--- Records for this task ---

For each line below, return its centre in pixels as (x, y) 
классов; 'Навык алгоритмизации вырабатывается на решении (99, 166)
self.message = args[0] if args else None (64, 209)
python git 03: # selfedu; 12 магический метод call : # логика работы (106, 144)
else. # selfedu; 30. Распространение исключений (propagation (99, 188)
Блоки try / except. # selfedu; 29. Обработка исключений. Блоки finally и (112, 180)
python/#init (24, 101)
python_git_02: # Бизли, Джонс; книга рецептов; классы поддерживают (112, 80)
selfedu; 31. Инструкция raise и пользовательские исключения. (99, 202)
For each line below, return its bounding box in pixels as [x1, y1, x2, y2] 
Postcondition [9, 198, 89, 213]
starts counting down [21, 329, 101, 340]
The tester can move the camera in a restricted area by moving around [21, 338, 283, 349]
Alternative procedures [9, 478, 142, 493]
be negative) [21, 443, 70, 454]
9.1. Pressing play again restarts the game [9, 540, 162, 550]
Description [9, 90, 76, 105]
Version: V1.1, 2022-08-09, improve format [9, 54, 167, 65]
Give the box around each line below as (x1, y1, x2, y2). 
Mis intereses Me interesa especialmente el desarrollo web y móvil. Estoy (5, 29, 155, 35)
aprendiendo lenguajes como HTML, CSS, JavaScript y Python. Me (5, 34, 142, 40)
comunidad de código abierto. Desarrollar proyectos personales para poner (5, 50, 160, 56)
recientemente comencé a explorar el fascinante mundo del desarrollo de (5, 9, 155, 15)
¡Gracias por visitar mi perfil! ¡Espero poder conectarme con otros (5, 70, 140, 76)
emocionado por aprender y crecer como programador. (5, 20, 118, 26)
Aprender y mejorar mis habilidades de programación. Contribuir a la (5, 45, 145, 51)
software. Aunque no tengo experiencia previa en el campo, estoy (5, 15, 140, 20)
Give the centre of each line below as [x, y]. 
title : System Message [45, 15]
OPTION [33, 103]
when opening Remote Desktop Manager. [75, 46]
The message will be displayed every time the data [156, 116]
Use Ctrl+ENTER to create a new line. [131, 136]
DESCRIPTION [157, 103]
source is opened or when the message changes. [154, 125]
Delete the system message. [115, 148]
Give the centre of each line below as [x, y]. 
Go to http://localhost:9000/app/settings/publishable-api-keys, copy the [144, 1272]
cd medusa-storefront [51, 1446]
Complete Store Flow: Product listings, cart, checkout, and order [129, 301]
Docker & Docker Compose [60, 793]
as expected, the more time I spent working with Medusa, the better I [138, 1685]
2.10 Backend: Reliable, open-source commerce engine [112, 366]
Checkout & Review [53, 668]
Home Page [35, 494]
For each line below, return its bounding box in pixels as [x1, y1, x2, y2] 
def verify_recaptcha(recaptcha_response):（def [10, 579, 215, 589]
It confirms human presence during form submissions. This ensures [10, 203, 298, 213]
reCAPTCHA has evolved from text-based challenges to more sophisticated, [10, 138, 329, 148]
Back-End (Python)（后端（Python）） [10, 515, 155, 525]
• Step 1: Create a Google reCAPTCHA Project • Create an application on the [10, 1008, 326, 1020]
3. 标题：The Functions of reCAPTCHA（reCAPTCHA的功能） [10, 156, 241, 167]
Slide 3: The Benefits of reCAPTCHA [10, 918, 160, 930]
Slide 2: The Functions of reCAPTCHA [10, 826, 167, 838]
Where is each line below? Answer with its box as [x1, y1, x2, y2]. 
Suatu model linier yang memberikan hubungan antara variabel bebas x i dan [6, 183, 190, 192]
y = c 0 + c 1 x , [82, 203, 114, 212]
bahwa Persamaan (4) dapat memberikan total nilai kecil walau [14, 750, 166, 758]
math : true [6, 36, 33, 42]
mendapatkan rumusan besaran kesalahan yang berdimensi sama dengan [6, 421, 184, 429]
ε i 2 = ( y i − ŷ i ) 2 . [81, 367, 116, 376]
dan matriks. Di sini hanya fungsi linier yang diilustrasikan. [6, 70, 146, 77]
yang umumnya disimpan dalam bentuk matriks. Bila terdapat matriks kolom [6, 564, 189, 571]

---
--- Records for this task ---

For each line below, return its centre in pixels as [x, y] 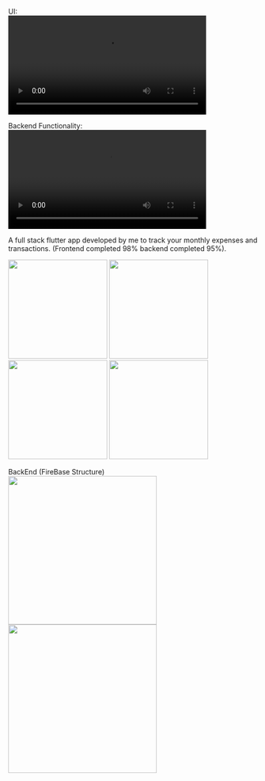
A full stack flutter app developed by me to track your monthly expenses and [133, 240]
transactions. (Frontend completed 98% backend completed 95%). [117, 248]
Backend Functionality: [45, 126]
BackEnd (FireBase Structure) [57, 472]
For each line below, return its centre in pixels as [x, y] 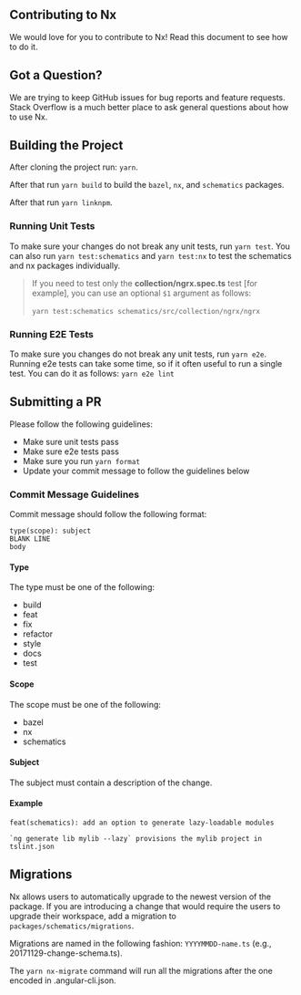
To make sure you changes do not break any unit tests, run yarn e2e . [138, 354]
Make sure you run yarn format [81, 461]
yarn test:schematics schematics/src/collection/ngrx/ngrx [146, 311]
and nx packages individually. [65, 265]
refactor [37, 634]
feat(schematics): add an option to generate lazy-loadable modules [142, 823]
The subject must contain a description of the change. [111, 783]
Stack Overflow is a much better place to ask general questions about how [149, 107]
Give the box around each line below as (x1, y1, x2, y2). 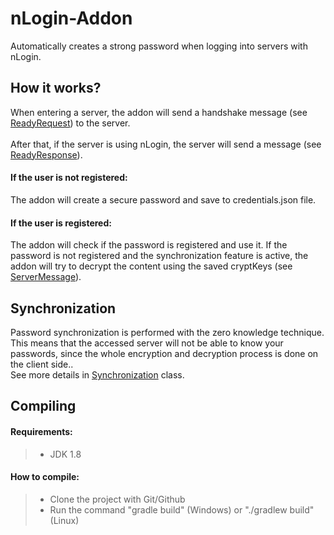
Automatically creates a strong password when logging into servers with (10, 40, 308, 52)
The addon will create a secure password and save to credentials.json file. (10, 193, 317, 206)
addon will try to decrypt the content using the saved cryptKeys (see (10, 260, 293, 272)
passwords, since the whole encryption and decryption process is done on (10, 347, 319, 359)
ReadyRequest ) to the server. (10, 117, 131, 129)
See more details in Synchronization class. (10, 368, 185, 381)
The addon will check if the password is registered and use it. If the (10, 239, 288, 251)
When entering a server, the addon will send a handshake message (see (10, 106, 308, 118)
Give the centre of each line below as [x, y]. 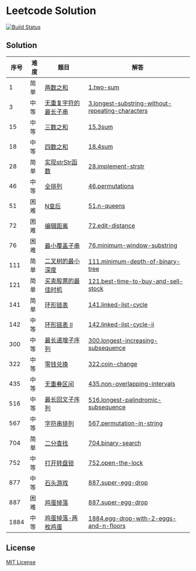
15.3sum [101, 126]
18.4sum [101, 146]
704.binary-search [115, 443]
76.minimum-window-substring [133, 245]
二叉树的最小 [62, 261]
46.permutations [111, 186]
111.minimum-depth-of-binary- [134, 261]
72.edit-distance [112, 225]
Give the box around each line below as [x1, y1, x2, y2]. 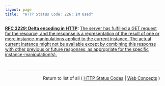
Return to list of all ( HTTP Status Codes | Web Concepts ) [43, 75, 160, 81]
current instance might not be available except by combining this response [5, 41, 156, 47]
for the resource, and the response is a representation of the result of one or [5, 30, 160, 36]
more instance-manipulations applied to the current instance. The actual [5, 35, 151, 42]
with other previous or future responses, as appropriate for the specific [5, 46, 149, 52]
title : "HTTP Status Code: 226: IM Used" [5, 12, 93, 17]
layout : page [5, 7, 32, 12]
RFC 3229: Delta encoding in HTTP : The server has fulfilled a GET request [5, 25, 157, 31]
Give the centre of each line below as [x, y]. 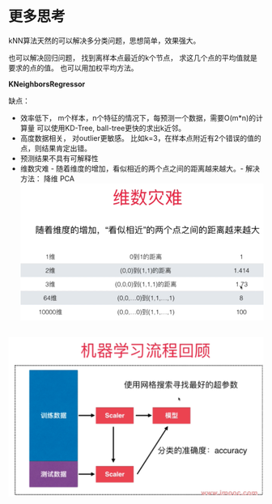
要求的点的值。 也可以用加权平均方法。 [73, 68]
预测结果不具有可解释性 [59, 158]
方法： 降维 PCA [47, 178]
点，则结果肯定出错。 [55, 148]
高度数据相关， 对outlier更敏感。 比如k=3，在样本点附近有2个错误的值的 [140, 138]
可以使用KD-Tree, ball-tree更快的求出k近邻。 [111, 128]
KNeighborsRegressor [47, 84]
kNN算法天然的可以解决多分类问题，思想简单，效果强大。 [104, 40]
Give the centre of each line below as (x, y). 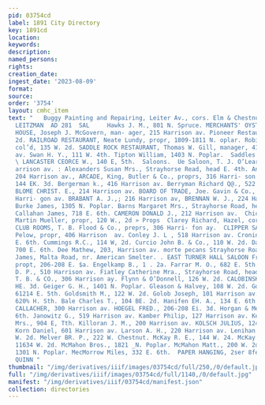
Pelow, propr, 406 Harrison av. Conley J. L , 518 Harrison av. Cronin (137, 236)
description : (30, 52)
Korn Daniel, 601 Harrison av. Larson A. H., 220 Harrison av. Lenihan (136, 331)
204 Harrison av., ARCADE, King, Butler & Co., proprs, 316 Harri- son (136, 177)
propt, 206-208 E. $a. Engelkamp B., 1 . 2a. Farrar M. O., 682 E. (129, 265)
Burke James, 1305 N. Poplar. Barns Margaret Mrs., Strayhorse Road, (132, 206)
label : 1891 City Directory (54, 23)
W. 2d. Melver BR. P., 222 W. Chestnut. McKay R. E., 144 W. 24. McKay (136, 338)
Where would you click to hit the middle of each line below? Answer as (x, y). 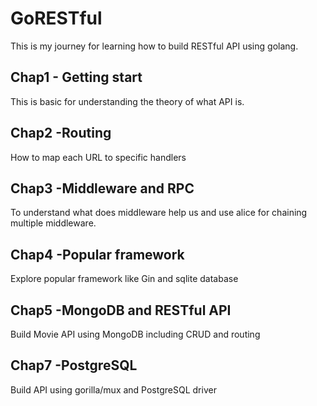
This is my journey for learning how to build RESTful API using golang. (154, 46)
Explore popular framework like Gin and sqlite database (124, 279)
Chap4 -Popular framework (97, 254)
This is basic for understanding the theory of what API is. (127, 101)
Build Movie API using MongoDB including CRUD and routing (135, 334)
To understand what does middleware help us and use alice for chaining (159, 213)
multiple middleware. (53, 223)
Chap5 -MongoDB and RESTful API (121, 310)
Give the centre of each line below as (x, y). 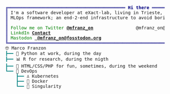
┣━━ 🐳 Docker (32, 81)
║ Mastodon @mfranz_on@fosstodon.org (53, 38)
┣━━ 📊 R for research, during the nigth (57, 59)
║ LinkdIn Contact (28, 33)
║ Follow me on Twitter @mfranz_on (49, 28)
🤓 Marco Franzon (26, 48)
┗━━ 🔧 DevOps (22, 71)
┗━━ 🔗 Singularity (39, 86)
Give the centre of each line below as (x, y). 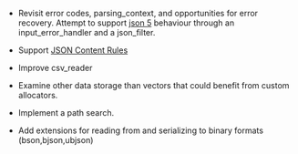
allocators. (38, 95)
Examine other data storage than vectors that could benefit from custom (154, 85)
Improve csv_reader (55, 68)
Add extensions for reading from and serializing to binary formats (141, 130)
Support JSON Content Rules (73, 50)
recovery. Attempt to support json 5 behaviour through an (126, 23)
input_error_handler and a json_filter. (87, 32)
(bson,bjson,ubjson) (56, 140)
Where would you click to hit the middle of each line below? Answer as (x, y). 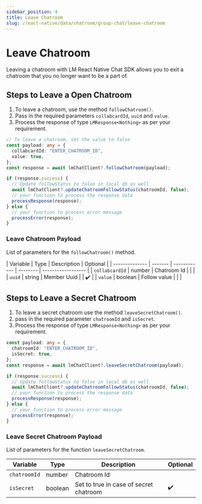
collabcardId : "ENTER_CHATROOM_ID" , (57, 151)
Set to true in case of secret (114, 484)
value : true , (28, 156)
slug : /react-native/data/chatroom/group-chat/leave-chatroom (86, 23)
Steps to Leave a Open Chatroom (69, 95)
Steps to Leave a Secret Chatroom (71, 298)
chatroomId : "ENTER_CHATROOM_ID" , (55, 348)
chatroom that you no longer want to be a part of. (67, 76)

---
--- Records for this task ---

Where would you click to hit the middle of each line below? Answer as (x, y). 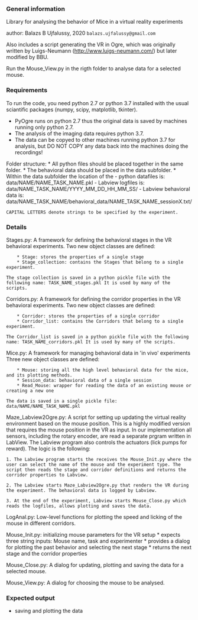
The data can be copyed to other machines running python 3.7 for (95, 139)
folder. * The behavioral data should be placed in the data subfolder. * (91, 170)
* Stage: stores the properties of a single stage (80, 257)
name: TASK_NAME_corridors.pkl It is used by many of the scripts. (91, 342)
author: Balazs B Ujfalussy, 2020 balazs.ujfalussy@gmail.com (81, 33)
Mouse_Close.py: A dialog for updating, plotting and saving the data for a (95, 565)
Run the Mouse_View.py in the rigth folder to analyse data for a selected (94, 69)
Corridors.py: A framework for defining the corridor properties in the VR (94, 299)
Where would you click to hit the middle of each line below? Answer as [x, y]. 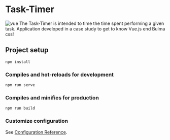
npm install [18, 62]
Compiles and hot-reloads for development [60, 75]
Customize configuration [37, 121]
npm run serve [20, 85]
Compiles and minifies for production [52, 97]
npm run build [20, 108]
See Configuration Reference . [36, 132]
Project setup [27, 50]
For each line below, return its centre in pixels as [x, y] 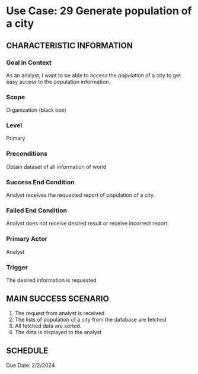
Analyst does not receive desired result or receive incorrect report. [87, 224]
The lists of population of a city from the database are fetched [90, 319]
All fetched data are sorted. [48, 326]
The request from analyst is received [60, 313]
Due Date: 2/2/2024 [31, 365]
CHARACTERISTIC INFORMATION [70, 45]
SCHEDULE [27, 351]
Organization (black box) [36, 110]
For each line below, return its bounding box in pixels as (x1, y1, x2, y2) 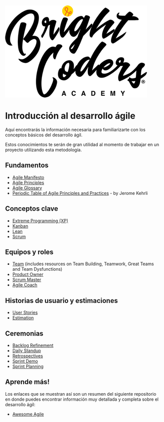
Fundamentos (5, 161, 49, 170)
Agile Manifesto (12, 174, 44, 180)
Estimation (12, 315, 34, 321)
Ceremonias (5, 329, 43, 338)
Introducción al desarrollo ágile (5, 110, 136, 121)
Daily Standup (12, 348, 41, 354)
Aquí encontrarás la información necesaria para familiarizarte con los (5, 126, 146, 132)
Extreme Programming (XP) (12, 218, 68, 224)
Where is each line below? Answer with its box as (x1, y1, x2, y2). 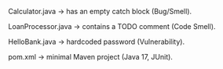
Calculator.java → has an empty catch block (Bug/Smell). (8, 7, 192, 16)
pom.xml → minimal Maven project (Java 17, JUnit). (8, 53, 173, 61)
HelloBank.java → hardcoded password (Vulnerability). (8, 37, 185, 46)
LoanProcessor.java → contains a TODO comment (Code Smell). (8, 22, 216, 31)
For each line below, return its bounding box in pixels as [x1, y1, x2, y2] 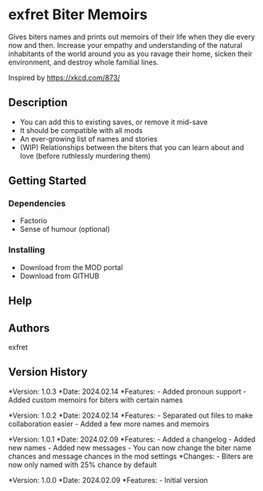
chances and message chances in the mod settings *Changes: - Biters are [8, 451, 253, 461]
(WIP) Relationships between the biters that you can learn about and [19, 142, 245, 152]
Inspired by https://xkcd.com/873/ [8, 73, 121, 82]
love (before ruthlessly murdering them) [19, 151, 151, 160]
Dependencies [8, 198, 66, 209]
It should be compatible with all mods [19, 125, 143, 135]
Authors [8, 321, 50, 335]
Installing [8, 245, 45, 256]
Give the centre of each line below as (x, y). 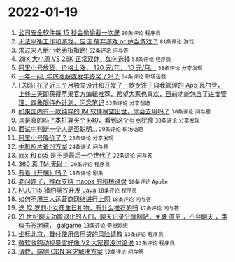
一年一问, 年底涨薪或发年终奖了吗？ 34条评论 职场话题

---

Exercise instructions –
Among the entries above, the lines between the ones containing "pixels as (x, y)" and "comunidad de código", inclusive, are to be transcribed exactly. No other line is to be given.

Output of the task –
For each line below, return its centre in pixels as (x, y) 
классов; 'Навык алгоритмизации вырабатывается на решении (99, 166)
self.message = args[0] if args else None (64, 209)
python git 03: # selfedu; 12 магический метод call : # логика работы (106, 144)
else. # selfedu; 30. Распространение исключений (propagation (99, 188)
Блоки try / except. # selfedu; 29. Обработка исключений. Блоки finally и (112, 180)
python/#init (24, 101)
python_git_02: # Бизли, Джонс; книга рецептов; классы поддерживают (112, 80)
selfedu; 31. Инструкция raise и пользовательские исключения. (99, 202)
For each line below, return its bounding box in pixels as [x1, y1, x2, y2] 
Postcondition [9, 198, 89, 213]
starts counting down [21, 329, 101, 340]
The tester can move the camera in a restricted area by moving around [21, 338, 283, 349]
Alternative procedures [9, 478, 142, 493]
be negative) [21, 443, 70, 454]
9.1. Pressing play again restarts the game [9, 540, 162, 550]
Description [9, 90, 76, 105]
Version: V1.1, 2022-08-09, improve format [9, 54, 167, 65]
Give the box around each line below as (x1, y1, x2, y2). 
Mis intereses Me interesa especialmente el desarrollo web y móvil. Estoy (5, 29, 155, 35)
aprendiendo lenguajes como HTML, CSS, JavaScript y Python. Me (5, 34, 142, 40)
comunidad de código abierto. Desarrollar proyectos personales para poner (5, 50, 160, 56)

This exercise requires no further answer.